Napoleon Bonaparte is seen in Scott’s biography as a military leader in 1789 who was conscious of his strength. His seemingly “calm-in-the-storm” attitude belied his power-hungry, egotistical nature, which is what made him so deadly. In addition to having enough graphic sequences to make you cringe, Scott’s 160-minute chronicle of the French military leader and ruler is full of dramatic moments of expertly orchestrated battle and conflict scenes. You see Napoleon leading throughout the screenplay, but it’s never apparent what the goal or meaning is behind those acts, thus it doesn’t really matter what happens.

Napoleon Story

Napoleon Movie Review

Scott makes sure to provide you with a timeline of the French Revolution through texts that show on screen for people who are not familiar with it. Therefore, if you haven’t finished your history courses yet, don’t worry. Napoleon: The film focuses more on Napoleon’s visionary strategy throughout those wars than it does on the actual fighting. Additionally, you see Napoleon’s transformation into an absurdly conceited commander.

But good on Scott for not making this an exhausting viewing. If anything, it’s fascinating to observe how he presents Napoleon from an impartial standpoint. The film also centers on his unwavering love for Marie Joseph, also known as Josephine, who is portrayed by Vanessa Kirby, a widow of distinction. Napoleon, bolstered by his numerous military triumphs, is crowned Emperor of France shortly after his marriage to Josephine. We watch Napoleon transitioning between his several jobs throughout a thirty-year period. But all Scott offers you is a broad overview of Napoleon and his connections.

Acting of the Cast

Napoleon Movie Review

In a few images, you can see him attempting to dry his wet eyes, but you’ll never know what truly sparked that love.
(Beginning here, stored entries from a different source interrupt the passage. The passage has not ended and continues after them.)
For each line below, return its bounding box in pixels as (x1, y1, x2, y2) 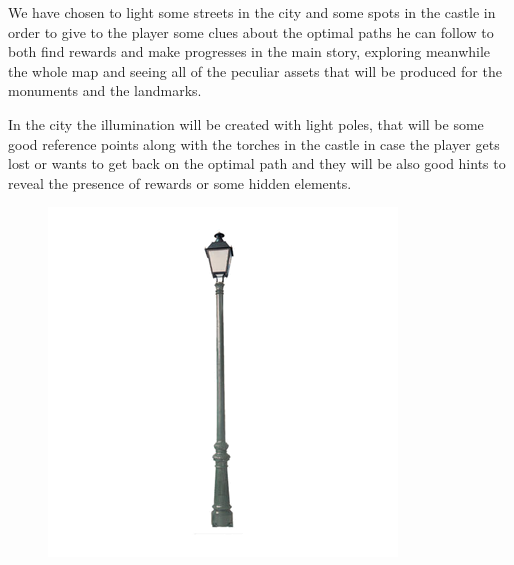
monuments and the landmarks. (8, 80, 202, 101)
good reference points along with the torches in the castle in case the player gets (8, 133, 500, 154)
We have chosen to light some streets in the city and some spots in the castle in (8, 2, 496, 22)
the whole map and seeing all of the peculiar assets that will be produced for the (8, 60, 502, 81)
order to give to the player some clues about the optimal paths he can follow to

Was it out of love for Josephine? It appears unclear.

The way Scott deftly switches up the action in the screenplay. Smoothly transitioning from Napoleon on the battlefield to him at home with Josephine. It is what really makes Napoleon a non-exhausting viewing. It’s chaotic as well, but it gives a break from the images of bloodshed and testosterone.
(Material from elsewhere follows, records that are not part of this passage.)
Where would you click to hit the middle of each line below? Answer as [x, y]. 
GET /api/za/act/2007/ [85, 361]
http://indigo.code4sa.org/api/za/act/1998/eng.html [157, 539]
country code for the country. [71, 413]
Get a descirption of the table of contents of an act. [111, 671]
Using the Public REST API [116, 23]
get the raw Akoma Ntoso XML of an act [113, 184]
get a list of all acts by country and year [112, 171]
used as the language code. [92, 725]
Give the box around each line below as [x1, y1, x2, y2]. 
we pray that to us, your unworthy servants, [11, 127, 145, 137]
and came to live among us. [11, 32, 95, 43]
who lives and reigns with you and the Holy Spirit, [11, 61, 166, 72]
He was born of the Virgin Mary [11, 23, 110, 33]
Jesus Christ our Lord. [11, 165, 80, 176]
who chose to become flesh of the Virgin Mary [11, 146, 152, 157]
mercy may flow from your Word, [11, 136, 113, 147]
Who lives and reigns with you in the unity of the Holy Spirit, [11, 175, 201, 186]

Joaquin Phoenix’s portrayal of Napoleon is amazing. It’s one of those performances that makes you both cringe and cheer. Vanessa is stunning in every photo. It should be mentioned that, in contrast to previous historical dramas, the dubbing, impressions, and dialect all feel appropriate.

The soundtrack is engrossing and never overpowers the screen. The period settings and costumes are exquisite and really enhance the viewing experience. Although Scott does a good job at making Napoleon enjoyable to watch. Still, there isn’t enough substance for you to devote your time to it. It seems unfinished for some reason, with a few gaps in between.